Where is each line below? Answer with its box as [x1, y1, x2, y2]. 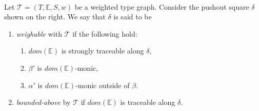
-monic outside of [75, 79, 130, 90]
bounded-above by [16, 97, 71, 107]
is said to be [113, 11, 152, 22]
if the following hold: [72, 28, 137, 39]
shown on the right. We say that [4, 11, 106, 22]
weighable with [16, 28, 62, 39]
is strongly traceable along [61, 45, 144, 56]
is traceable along [120, 97, 175, 107]
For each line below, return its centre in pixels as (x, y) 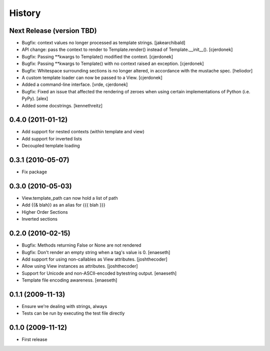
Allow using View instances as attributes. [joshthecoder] (80, 266)
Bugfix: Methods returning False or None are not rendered (81, 245)
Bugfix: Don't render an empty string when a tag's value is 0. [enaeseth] (96, 252)
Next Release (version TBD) (53, 31)
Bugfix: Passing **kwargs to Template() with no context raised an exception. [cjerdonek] (113, 64)
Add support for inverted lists (52, 139)
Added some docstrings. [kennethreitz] (62, 105)
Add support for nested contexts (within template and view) (83, 132)

• • • •

ASSIGNED TASK:
All records above are to be printed exactly, minus the pictures they contain.

EXERCISE ANSWER:
Where is each line below? Answer with its box as [x1, y1, x2, y2]. 
-monic outside of [75, 79, 130, 90]
bounded-above by [16, 97, 71, 107]
is said to be [113, 11, 152, 22]
if the following hold: [72, 28, 137, 39]
shown on the right. We say that [4, 11, 106, 22]
weighable with [16, 28, 62, 39]
is strongly traceable along [61, 45, 144, 56]
is traceable along [120, 97, 175, 107]
For each line below, return its centre in pixels as (x, y) 
Allow using View instances as attributes. [joshthecoder] (80, 266)
Bugfix: Methods returning False or None are not rendered (81, 245)
Bugfix: Don't render an empty string when a tag's value is 0. [enaeseth] (96, 252)
Next Release (version TBD) (53, 31)
Bugfix: Passing **kwargs to Template() with no context raised an exception. [cjerdonek] (113, 64)
Add support for inverted lists (52, 139)
Added some docstrings. [kennethreitz] (62, 105)
Add support for nested contexts (within template and view) (83, 132)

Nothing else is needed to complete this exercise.